Então, ela se moveu. Fraca, cansada, rejeitada... mas determinada. Entre empurrões e obstáculos, ela chegou perto do Mestre. Tremendo, estendeu a mão e segurou a orla de sua veste.
A Resposta do Céu
Naquele instante, algo sobrenatural aconteceu. O poder de Deus fluiu. Seu corpo, que carregava a enfermidade havia tanto tempo, foi restaurado. A dor, a impureza, a vergonha—tudo desapareceu.
Jesus parou. Sentiu a virtude sair dele. Olhou ao redor e perguntou: "Quem me tocou?" (Lucas 8:45). O silêncio tomou conta da multidão. A mulher, tremendo, caiu aos pés de Cristo.
O medo e a vergonha ainda tentavam dominá-la. Mas naquele momento, ao confessar diante de todos o que havia feito, foi completamente liberta. Jesus olhou para ela com ternura e declarou:
“Filha, a tua fé te salvou; vai em paz” (Lucas 8:48).
O Toque na Orla
Não foi ao acaso que a mulher tocou a orla da veste de Jesus. A Lei determinava que as vestes de um homem temente a Deus deveriam conter franjas com um cordão azul, símbolo da obediência aos mandamentos (Números 15:38-39). Ao segurar a orla da túnica de Cristo, ela estava se agarrando à promessa, à santidade, ao próprio Deus.

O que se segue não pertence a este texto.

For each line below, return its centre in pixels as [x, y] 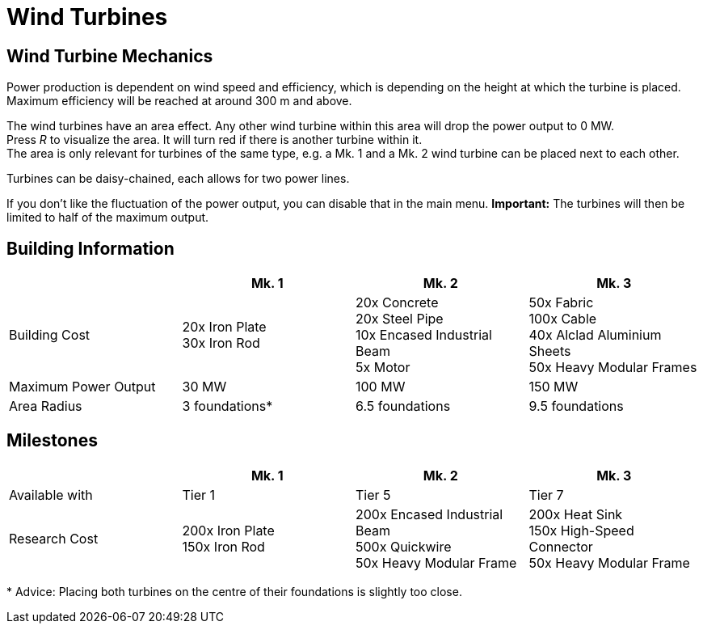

Alguns podem dizer que havia um pouco de superstição em seu gesto. Mas Jesus corrigiu essa visão: "Filha, a tua fé te salvou." Não foi o manto. Não foi a franja. Foi a fé!
O Que Aprendemos com Ela?
Essa mulher nos ensina que a fé exige coragem. Muitos estavam perto de Jesus, mas somente ela O tocou de verdade. Quantos hoje vivem ao redor da fé, cercam a presença de Deus, mas nunca experimentam Sua transformação?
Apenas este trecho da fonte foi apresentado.